The proposed method of concentration of the virus has the following advantages compared to analogues and prototype:
- increased efficiency of the method, because in contrast to the analogous methods, the claimed method uses a bio-affinity sorbent based on a viscoelastic non-fragile and hydrolytically stable PVA cryogel, therefore it is possible to concentrate the virus not only in the chromatographic (column) version, but also in reactors with sorbent mixing, which significantly intensifies mass transfer processes, those. the processability is improved;
- the versatility of the method is increased, since it is possible to concentrate, along with small, even the largest viruses (0.5 μm or more), while in the prototype method the matrix of the bioaffinity carrier is able to provide diffusion into its granules of only rather small (up to 0.08 microns) viruses; in addition, the versatility of the proposed method is also due to the possibility of simultaneous concentration and enzymatic modification of the virus, when the bio-affinity sorbent along with immobilized antibodies contains an immobilized modifying enzyme (enzymes);
- bioavailable sorbents based on PVA cryogel are inert and highly specific, they can be reused without significant specific activity, the polymer used to prepare the gel base is cheap and affordable.

Literature
1. H. Frenkel-Conrat. Chemistry and biology of viruses.// M., 1972, pp. 33-37.

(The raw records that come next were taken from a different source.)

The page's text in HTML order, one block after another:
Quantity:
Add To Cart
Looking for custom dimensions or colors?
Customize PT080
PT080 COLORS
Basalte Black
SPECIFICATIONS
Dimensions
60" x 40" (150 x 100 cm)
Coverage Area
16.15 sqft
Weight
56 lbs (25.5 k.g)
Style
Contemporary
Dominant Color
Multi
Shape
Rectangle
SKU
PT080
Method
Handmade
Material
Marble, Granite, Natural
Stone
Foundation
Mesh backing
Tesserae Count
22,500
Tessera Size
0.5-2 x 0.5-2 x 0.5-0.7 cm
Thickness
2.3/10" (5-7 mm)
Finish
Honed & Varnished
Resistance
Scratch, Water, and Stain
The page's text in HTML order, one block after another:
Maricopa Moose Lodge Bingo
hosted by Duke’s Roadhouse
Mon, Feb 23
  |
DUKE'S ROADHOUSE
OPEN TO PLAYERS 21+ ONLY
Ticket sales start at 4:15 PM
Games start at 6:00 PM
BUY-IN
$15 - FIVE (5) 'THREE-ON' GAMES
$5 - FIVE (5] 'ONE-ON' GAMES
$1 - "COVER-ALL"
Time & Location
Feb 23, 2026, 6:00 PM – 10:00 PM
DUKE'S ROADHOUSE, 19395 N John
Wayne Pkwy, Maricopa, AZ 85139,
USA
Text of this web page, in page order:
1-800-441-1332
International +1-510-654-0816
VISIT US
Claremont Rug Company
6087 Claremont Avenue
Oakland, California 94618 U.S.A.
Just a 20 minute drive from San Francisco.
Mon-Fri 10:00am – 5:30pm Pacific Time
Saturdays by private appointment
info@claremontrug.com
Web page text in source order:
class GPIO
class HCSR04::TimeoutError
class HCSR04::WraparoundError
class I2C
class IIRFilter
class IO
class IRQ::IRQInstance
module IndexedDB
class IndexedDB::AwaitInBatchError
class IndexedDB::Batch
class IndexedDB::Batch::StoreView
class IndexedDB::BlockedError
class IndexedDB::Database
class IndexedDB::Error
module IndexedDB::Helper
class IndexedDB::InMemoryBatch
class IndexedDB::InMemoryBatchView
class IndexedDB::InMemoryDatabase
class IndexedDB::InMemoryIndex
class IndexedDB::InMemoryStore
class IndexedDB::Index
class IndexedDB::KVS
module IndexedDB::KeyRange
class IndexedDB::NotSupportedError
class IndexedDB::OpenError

 2. Ya. Turkova, Affinity chromatography, // M., 1980, pp. 5-14.

 3. Purification of measles virus by affinity chromatography and by ultracentrifufation: a comparative study // Njayou M., Quash G. // J. Yirol. Meth. - 1991, v. 32, N 1, p / 67-77.

 4. Separation and purification of biopolimers by affinity chromatography on controlled-pore silica gel./Colpan M. // Ger. offen. DE 3627063, cl. B 01 D 15/08, 1988.

 5. Separation and purification of antigen for diagnosis of infectious bursa disease in chickens. Nagai Sh., Otaki Y., Ueda S., JP 63210775, cl. G 01 N 33/569, 1989.

 6. The use of polyvinyl alcohol cryogels in biotechnology. Review of literature data. // Lozinsky V.I., Vakula A.V., Zubov A.L.// Biotechnology, N 4, 1992, p. 5-14.

Claims (2)

 1. The method of concentration of the virus, including its binding by a bio-affinity sorbent containing antibodies to the virus, immobilized on a polymer basis, washing and subsequent desorption, characterized in that the polyvinyl alcohol cryogel with a pore size of 0.04 - 2 is used as the polymer base of the bio-affinity sorbent, 0 microns.  2. The method according to claim 1, characterized in that the binding of the virus is carried out using a bio-affinity sorbent containing, along with antibodies, immobilized virus-modifying enzymes.